We decided to test SCI PAS therapy, as patients using this therapy reported pain reduction and improvements in motor function (Table 1). Therapy was performed 3–4 days/week over four weeks.

Determination of the interstimulus interval (ISI) between peripheral nerve stimulation and cortical TMS stimulation was performed as previously described [21]. First, F-wave latencies were measured separately for median, ulnar, and radial nerves with a Dantec Keypoint device (Natus Medical Inc., Pleasanton, CA, USA). Two stimulating surface electrodes were placed over the skin above the median and ulnar nerves in the wrist and above the radial nerve in the upper arm.
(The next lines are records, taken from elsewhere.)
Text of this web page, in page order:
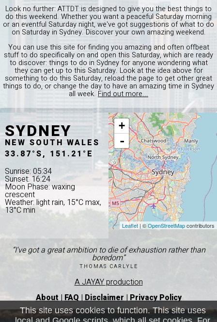
Look no further: ATTDT is designed to give you the best things to
do this weekend. Whether you want a peaceful Saturday morning
or an eventful Saturday night, we've got suggestions of what to do
on Saturday in Sydney. Discover your own amazing weekend.
You can use this site for finding you amazing and often offbeat
stuff to do specifically on and open this Saturday, which are ready
to discover: things to do in Sydney for anyone wondering what
they can get up to this Saturday. Look at the idea above for
something to do this Saturday, reload the page to get other great
things to do, or change the day to have an amazing time in Sydney
all week. Find out more...
SYDNEY
NEW SOUTH WALES
33.87°S, 151.21°E
Sunrise: 05:34
Sunset: 16:24
Moon Phase: waxing
crescent
Weather: light rain, 15°C max,
13°C min
+
-
Leaflet| ©OpenStreetMapcontributors
“I've got a great ambition to die of exhaustion rather than
boredom”
THOMAS CARLYLE
A JAYAY production
About | FAQ | Disclaimer | Privacy Policy
This site uses cookies to function. This site uses

Compound muscle action potentials (M- and F-waves) were recorded from the abductor pollicis brevis (APB), abductor digiti minimi (ADM), and extensor digitorum communis (EDC) muscles. TMS was then targeted to the motor representation areas of these muscles in the left primary motor cortex. Latencies for motor-evoked potentials (MEPs) were determined based on approximately 10 stimulations with suprathreshold stimulation intensity (120% of resting motor threshold) per representation area. The motor threshold for APB was 40%, for ADM 50%, and for EDC 40% of maximum stimulator output. ISI was calculated with the formula F-wave latency minus MEP latency. The difference was positive, meaning that PNS preceded TMS pulse [21]. The magnitude of the current in PNS was determined based on the minimum current eliciting F-waves as previously described [1]. SCI-PAS therapy was conducted according to previous studies [1], [3], with 240 repetitions of PNS-TMS pulse pairs per nerve with an intertrial interval of 5 s. PNS was delivered as 100-Hz trains of 6 1-ms pulses. The total duration of the treatment was 20 min per nerve and 60 min per daily session. The therapy was performed over 4 weeks, 4 days per week in the first 2 weeks and 3 days per week in the last 2 weeks. In the last 2 weeks, daily stimulation sessions were performed in three consecutive days, which differed slightly from the classical SCI-PAS protocol in which stimulations are performed every other day during the week (resulting in 3 therapy days per week) and where PAS is administered 5 days per week during the first 2 weeks.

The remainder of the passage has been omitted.